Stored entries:
+++
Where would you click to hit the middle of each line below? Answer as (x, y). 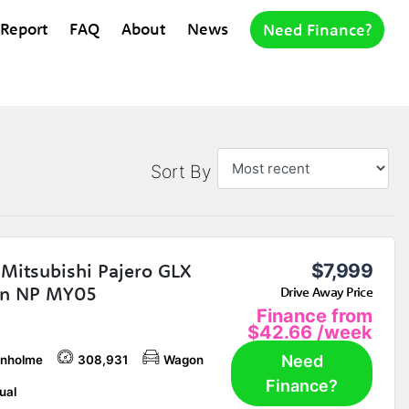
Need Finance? (317, 29)
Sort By (180, 172)
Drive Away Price (326, 292)
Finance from (314, 315)
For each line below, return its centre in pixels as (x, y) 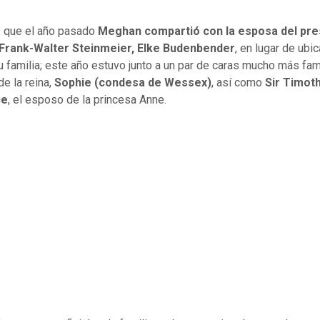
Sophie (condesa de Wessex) (131, 83)
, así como (238, 83)
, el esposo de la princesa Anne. (87, 100)
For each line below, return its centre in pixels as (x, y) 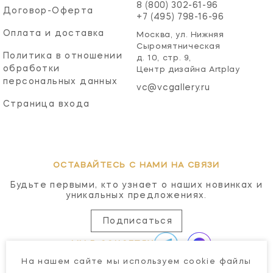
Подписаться (138, 221)
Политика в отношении (63, 56)
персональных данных (61, 81)
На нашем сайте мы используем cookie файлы (136, 262)
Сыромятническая (179, 46)
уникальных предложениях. (136, 195)
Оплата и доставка (54, 33)
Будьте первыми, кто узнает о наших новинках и (136, 185)
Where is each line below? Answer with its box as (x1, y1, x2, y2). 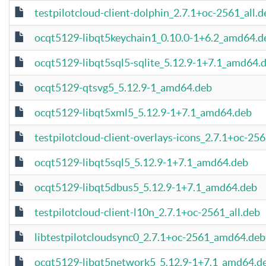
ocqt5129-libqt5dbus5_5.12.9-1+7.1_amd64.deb (34, 181, 257, 194)
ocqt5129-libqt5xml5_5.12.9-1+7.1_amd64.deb (34, 106, 252, 119)
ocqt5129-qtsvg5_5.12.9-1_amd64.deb (34, 81, 212, 94)
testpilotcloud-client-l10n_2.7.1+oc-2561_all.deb (34, 206, 260, 218)
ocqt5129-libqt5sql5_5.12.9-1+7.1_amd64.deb (34, 156, 248, 169)
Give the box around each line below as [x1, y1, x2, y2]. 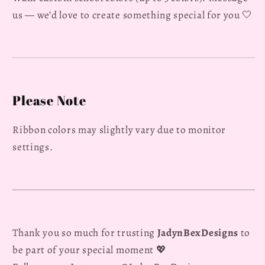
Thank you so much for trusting [12, 225, 157, 240]
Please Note [12, 91, 86, 109]
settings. [12, 139, 53, 154]
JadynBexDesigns [157, 225, 238, 240]
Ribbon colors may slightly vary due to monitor [12, 122, 226, 137]
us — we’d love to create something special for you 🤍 [12, 7, 253, 22]
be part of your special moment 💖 [12, 243, 167, 257]
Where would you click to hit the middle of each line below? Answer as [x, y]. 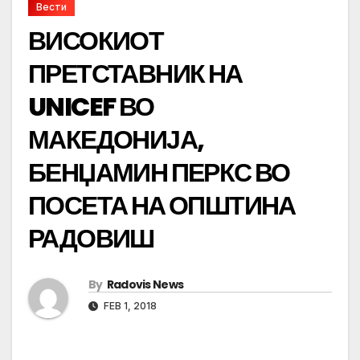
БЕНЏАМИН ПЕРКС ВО [159, 173]
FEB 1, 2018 [129, 306]
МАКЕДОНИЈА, [116, 140]
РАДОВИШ [91, 239]
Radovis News [145, 285]
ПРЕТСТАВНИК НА [135, 74]
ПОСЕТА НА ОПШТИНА [162, 206]
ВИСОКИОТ [96, 41]
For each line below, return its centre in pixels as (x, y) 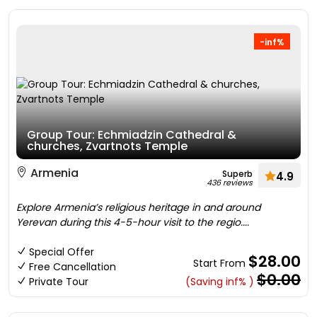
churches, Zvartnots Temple (107, 146)
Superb (237, 174)
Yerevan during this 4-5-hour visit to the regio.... (133, 222)
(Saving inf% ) (220, 282)
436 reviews (230, 183)
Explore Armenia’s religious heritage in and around (138, 207)
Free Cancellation (73, 267)
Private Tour (59, 282)
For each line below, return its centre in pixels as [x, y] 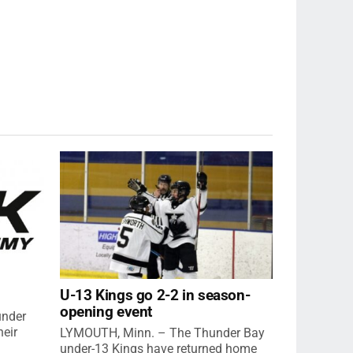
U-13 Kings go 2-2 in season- [155, 295]
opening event [106, 312]
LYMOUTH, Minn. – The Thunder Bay [162, 333]
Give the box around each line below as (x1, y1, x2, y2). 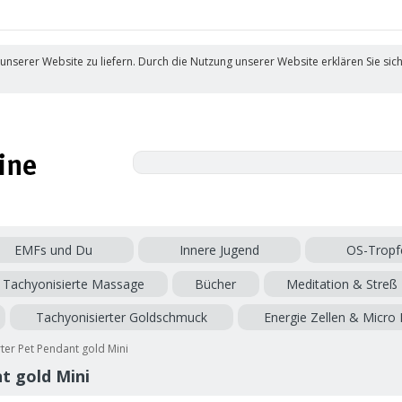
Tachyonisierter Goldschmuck (35, 308, 207, 326)
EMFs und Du (13, 241, 92, 259)
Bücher (195, 275, 236, 293)
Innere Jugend (179, 241, 259, 259)
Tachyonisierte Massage (3, 275, 144, 293)
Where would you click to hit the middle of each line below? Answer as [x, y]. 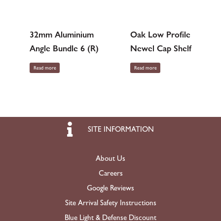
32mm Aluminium [62, 35]
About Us [110, 159]
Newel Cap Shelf [161, 49]
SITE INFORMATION [121, 129]
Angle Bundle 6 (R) [64, 49]
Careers [110, 173]
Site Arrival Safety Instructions [110, 203]
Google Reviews [110, 188]
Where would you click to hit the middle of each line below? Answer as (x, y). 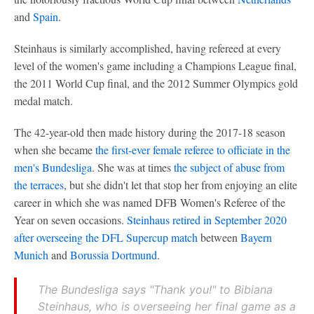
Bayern (256, 238)
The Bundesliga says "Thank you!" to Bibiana (155, 290)
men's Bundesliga (53, 168)
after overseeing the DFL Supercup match (106, 238)
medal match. (43, 101)
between (219, 238)
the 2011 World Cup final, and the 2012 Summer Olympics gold (156, 83)
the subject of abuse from (229, 168)
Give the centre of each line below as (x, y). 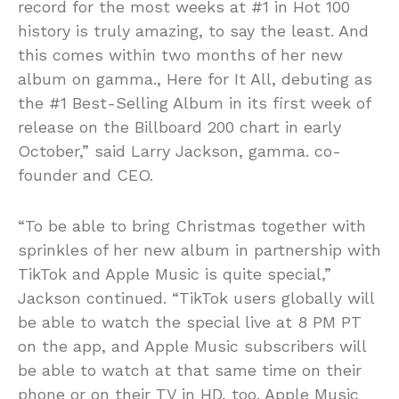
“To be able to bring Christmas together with (192, 226)
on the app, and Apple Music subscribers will (192, 346)
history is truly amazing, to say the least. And (193, 31)
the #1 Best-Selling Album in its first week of (194, 103)
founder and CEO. (85, 175)
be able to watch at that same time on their (190, 370)
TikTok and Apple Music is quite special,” (175, 274)
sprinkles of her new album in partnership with (199, 250)
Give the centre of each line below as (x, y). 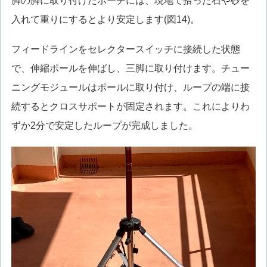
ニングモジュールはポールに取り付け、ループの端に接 (130, 88)
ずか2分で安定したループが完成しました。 (104, 126)
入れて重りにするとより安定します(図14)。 (105, 19)
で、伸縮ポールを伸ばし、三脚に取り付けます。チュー (130, 69)
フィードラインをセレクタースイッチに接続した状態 (125, 49)
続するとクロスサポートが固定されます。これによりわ (130, 107)
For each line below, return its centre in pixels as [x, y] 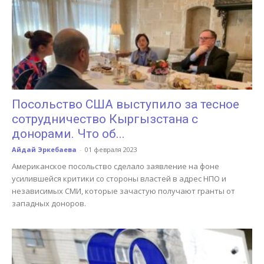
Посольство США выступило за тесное [126, 105]
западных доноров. [49, 204]
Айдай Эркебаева [44, 150]
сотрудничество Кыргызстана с [105, 119]
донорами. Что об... [68, 134]
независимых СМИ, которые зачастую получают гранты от [123, 191]
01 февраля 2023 [111, 150]
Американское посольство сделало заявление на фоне [115, 166]
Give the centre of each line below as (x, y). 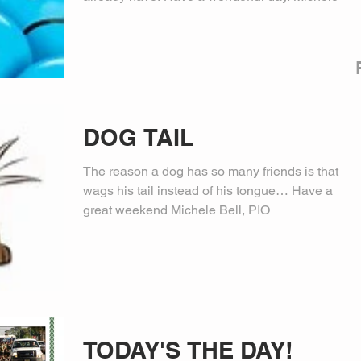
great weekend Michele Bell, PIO (176, 210)
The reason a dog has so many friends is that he (220, 171)
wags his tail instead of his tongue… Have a (208, 190)
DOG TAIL (139, 137)
+++
Your objective
Copy word for word the span of the records above that begins at the line with "МАКЕДОНИЈА, [116, 140]" and ends at the line with "436 reviews (230, 183)", including those two lines but not the pictures.

Exercise answer
МАКЕДОНИЈА, [116, 140]
РАДОВИШ [91, 239]
Radovis News [145, 285]
ПРЕТСТАВНИК НА [135, 74]
ПОСЕТА НА ОПШТИНА [162, 206]
ВИСОКИОТ [96, 41]
For each line below, return its centre in pixels as (x, y) 
churches, Zvartnots Temple (107, 146)
Superb (237, 174)
Yerevan during this 4-5-hour visit to the regio.... (133, 222)
(Saving inf% ) (220, 282)
436 reviews (230, 183)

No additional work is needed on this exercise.